Antonelli's Hidden Frustration After Suzuka Win: 'I Was Very Mad'
Formula 13 min read

Antonelli's Hidden Frustration After Suzuka Win: 'I Was Very Mad'

29 Mar 202629 Mar 2026By Sports News Global

Kimi Antonelli's victory at the 2026 Japanese Grand Prix came despite, not because of, his race start — and post-race the Mercedes driver was unusually candid about how angry the drop from pole to P6 on the opening lap had left him.

Key Takeaways

  • 1."But you know, on one side I'm very happy, but on the other side I'm a bit disappointed with how the start went." The Mercedes driver had converted pole position in qualifying with what most paddock observers regarded as the fastest single lap of the year so far.
  • 2.Wolff has spent the last fortnight publicly preaching containment around the Antonelli story, with the message — "it's important to keep calm now" — designed as much for his rookie as for the Italian media circus that has begun to follow him.
  • 3."I'm not thinking too much about the championship," he said.
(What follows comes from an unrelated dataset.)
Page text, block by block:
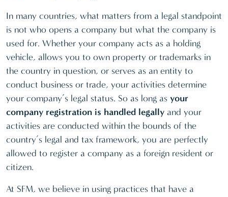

Kimi Antonelli's win at the 2026 Japanese Grand Prix added another emphatic line to a season already being framed by some pundits as the start of a generational changing of the guard. Three wins in a row, the youngest pole-sitter in F1 history at the venue, a championship lead Toto Wolff is now publicly trying to manage. And yet, in the immediate aftermath of Suzuka, the Italian was unusually candid about the thing he is most unhappy with — his race start.

Speaking to PitLane in the paddock at Suzuka, Antonelli refused to gloss over what had been by far the worst part of his Sunday afternoon.

"Obviously, a very special win in a very special track," Antonelli said. "But you know, on one side I'm very happy, but on the other side I'm a bit disappointed with how the start went."

The Mercedes driver had converted pole position in qualifying with what most paddock observers regarded as the fastest single lap of the year so far. Off the line, however, he bogged at the lights and lost five places into Turn 1, with George Russell, Oscar Piastri, Carlos Sainz, Lando Norris and Charles Leclerc all clearing him before the climb up to Turn 2 was complete.

That he then recovered to win the race — by overtaking, in sequence, Leclerc, Norris, Piastri, Russell and the timing of a perfectly executed undercut on Sainz — is what has now driven the championship-statistics conversation that surrounds him. But the line that crystallised his post-race interview was about the start, not the recovery.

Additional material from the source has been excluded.